Henry Hazlitt warn us about the Bretton Woods agreement when it was adopted. Both the Republican and Democrat parties have run from the truth preferring to kick the can down the road in order to stay "politically viable". Now we have a world drowning in toxic debt.

BackToBasics| 8.12.12 @ 12:14AM

from the article - "In a word, the official reserve currency role of the dollar enables America to buy without paying."

Ironic how what seems like a strength, dollar-reserve currency, is sowing the seeds of a future fall.

Lehrman makes sense with the arguments he gives for establishing a gold standard. Others disagree and think the current system of fiat-money is the most advantageous for worldwide wealth-creation.

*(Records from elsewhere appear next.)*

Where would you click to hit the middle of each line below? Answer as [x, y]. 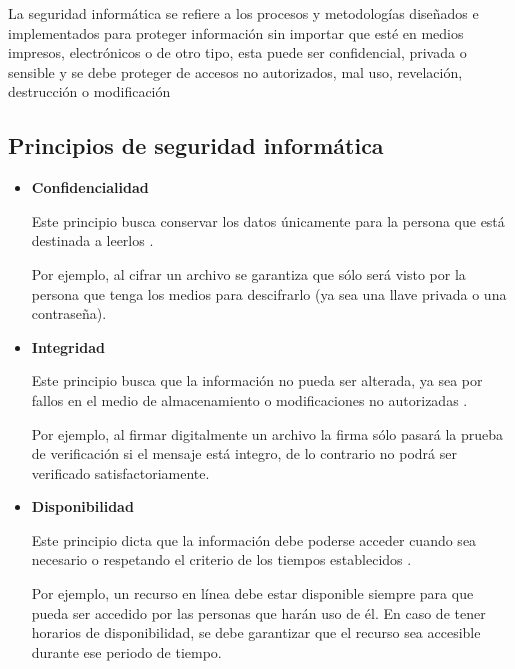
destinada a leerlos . [92, 240]
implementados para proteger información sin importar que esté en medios [236, 32]
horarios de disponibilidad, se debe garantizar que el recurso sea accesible [256, 632]
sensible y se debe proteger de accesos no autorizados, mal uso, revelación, [235, 71]
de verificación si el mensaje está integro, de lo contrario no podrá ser [244, 453]
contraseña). [69, 313]
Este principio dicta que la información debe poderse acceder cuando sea [254, 539]
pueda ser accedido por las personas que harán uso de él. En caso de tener [258, 612]

But if the current fiat-money system crashes what will it be replaced with; a gold standard, worldwide debt forgiveness, steep decline and another 500 years of the dark ages? It just seems like the current system is destined to fail. Smart and more traditional economic thinkers, like Lehrman, may have some answers to consider.

JamesDrouin| 8.12.12 @ 11:00AM

A scholarly article that fails to address THE fundamental problem of US debt:

Unrestrained spending by political class.

Basing the dollar on gold, or silver, or pork bellies for that matter, won't change those spending patterns.

Rhoetus| 8.12.12 @ 9:07PM

Leaving the gold standard enabled the congress to spend freely with the Fed as their conspirator expanding the currency without limits.

Rex| 8.13.12 @ 9:39AM

Romney and Ryan are fiat money politicians.
Why would they "take the hit" on change?
LOL

Rex| 8.13.12 @ 9:51AM

You can take these nuggets to the bank:
(1)The election will bring no changes in monetary policy
(2)Furthermore,there will be no change until economic conditions give us no choice.
(3)LL is a brilliant guy,but he has absolutely no influence.

Rex| 8.13.12 @ 12:25PM

21 individuals respond to a major article by Professor L,what a joke.
I have been trying to discuss these issues since Nixon ordered us to be paper trained,no one cares.